▸ **Exercise requirements**:
Where a line below contains "piksel", count it. Reply with the total only.

▸ **Input material**:

------

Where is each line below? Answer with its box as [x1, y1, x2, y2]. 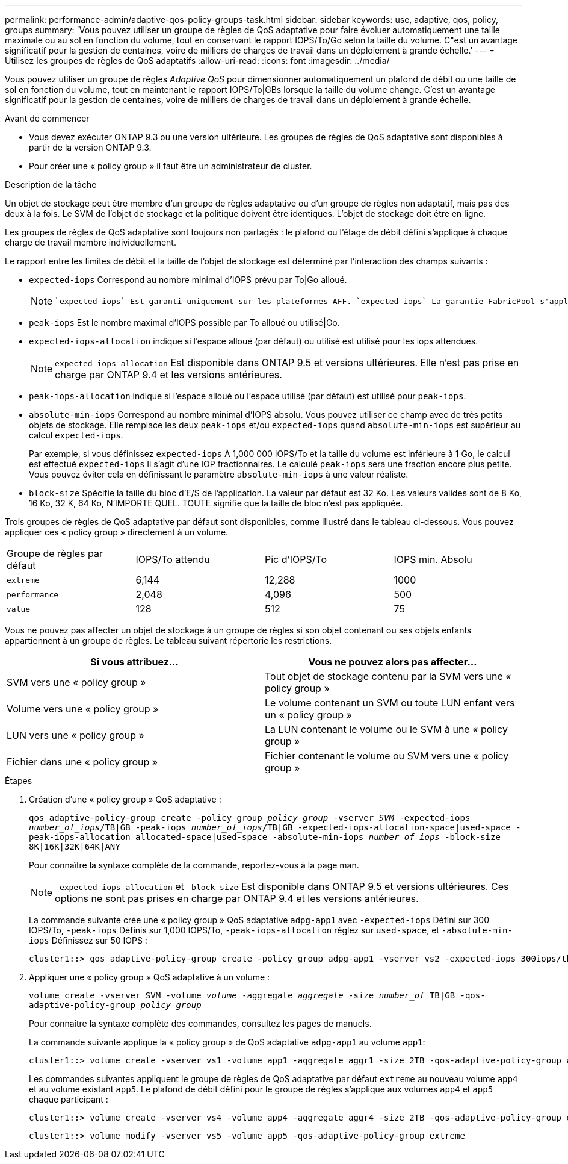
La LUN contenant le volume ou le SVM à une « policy [265, 723, 508, 735]
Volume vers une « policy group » [7, 703, 159, 715]
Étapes [5, 776, 32, 786]
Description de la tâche [5, 179, 97, 190]
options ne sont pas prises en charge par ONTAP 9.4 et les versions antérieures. [55, 892, 419, 904]
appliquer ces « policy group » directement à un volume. [5, 527, 229, 537]
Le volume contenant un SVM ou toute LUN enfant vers [265, 697, 515, 709]
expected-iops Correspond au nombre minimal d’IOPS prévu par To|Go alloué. [29, 275, 347, 285]
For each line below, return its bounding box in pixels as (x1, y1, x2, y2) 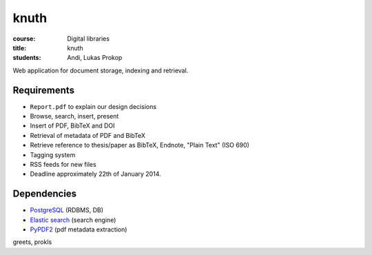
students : (12, 54, 41, 62)
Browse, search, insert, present (30, 112, 119, 121)
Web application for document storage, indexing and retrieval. (12, 66, 189, 74)
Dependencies (12, 188, 77, 200)
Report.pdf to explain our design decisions (30, 102, 157, 110)
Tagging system (30, 150, 76, 159)
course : (12, 34, 36, 43)
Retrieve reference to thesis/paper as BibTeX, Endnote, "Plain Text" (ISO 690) (30, 141, 249, 150)
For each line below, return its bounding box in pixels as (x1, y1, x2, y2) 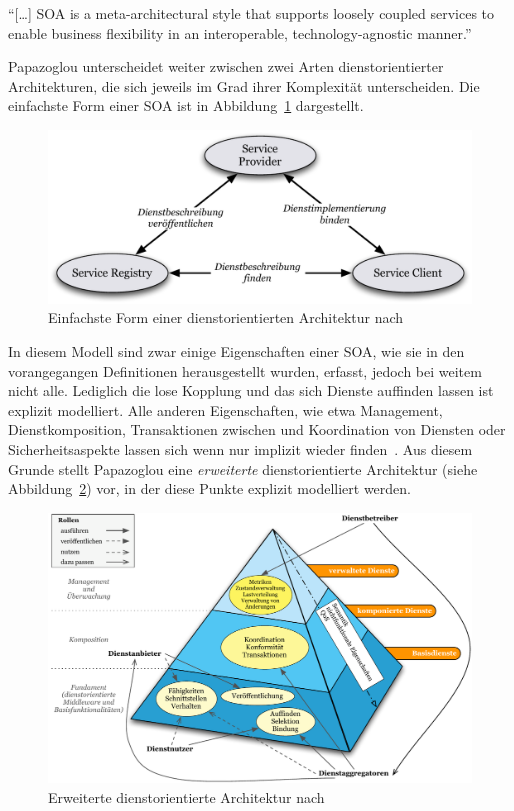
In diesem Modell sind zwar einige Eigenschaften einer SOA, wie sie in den (8, 341, 465, 362)
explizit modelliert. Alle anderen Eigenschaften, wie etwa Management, (8, 399, 443, 420)
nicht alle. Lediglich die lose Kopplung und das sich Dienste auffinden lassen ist (8, 380, 494, 401)
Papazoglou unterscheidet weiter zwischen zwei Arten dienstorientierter (8, 56, 444, 77)
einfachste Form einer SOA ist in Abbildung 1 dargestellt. (8, 95, 364, 116)
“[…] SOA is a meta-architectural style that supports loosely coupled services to (8, 3, 495, 23)
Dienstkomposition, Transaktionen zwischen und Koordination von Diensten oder (8, 419, 506, 440)
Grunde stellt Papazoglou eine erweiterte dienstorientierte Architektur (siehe (8, 458, 478, 479)
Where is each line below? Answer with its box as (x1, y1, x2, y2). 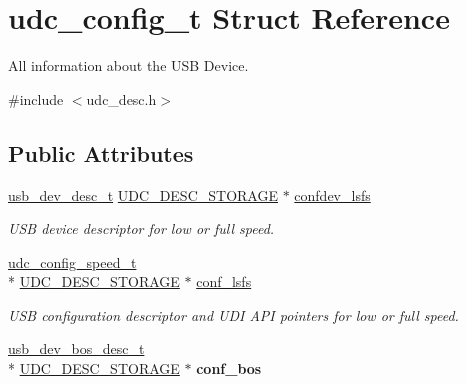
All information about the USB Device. (8, 55, 249, 76)
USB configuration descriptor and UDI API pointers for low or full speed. (8, 304, 459, 325)
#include (8, 88, 64, 109)
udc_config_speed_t (8, 251, 137, 272)
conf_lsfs (196, 271, 252, 292)
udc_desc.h (86, 88, 157, 109)
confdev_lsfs (294, 184, 371, 205)
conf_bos (196, 358, 262, 379)
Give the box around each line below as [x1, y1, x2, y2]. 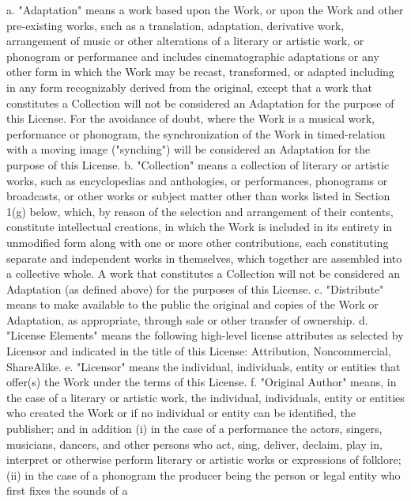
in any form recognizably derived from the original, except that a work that [6, 78, 373, 95]
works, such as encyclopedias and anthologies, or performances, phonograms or [6, 172, 388, 188]
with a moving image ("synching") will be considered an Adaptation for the [6, 141, 371, 158]
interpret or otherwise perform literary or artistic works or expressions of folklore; [6, 451, 402, 468]
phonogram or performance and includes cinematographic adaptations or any [6, 47, 379, 64]
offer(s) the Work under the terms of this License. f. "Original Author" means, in [6, 374, 397, 390]
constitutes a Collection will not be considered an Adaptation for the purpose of [6, 94, 394, 111]
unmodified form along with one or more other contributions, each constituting [6, 233, 389, 250]
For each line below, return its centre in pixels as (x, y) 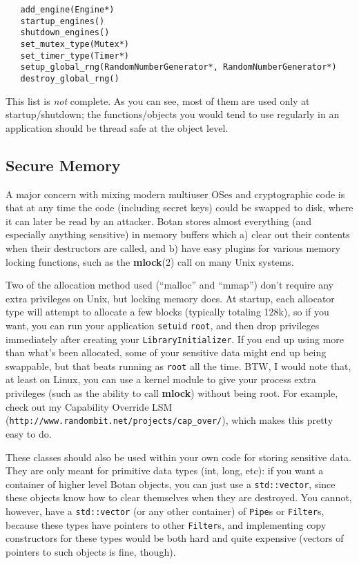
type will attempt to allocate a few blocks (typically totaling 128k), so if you (167, 312)
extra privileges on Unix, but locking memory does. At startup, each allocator (170, 298)
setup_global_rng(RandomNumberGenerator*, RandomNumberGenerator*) (178, 67)
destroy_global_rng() (70, 78)
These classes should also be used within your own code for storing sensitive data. (178, 457)
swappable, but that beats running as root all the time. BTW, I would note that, (178, 366)
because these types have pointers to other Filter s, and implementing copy (166, 524)
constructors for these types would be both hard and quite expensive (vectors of (175, 538)
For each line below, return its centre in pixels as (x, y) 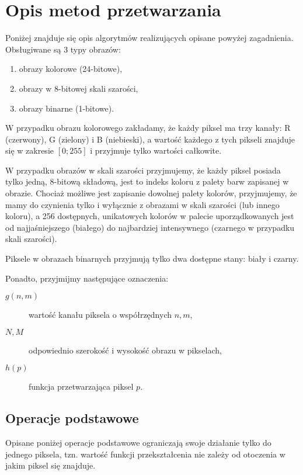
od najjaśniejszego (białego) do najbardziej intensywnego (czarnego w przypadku (150, 227)
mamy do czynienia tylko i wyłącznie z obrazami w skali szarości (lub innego (142, 204)
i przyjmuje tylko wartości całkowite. (156, 150)
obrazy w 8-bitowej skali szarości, (79, 88)
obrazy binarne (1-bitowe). (67, 108)
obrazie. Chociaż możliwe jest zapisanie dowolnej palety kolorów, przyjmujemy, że (151, 193)
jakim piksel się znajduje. (50, 465)
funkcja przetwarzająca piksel (81, 386)
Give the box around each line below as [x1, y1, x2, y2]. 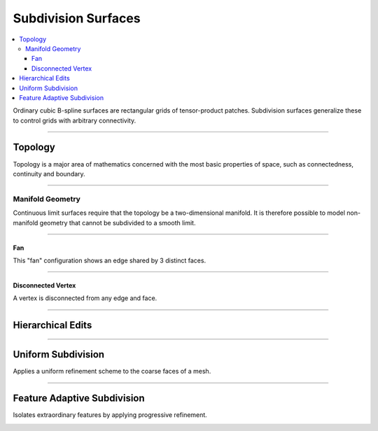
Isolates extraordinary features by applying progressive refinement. [13, 411, 208, 419]
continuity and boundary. [13, 169, 85, 178]
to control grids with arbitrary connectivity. [13, 116, 136, 125]
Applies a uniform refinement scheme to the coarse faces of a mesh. [13, 367, 211, 376]
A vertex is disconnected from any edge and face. [13, 294, 157, 302]
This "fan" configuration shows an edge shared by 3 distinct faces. [13, 256, 206, 264]
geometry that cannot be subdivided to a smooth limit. [39, 218, 196, 227]
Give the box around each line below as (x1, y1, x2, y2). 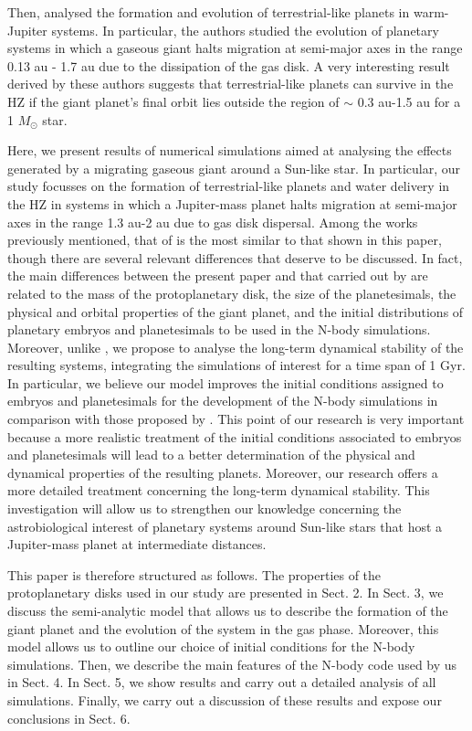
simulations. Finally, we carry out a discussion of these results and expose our (7, 690, 442, 709)
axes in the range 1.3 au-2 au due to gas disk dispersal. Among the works (7, 212, 418, 231)
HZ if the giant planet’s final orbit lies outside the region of (7, 91, 340, 111)
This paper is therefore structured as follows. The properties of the (7, 565, 382, 584)
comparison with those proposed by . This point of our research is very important (7, 409, 465, 429)
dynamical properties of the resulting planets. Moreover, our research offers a (7, 462, 438, 482)
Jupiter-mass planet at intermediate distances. (7, 535, 267, 554)
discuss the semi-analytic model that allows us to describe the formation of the (7, 601, 448, 620)

------

▸ **Output of the exercise**:
2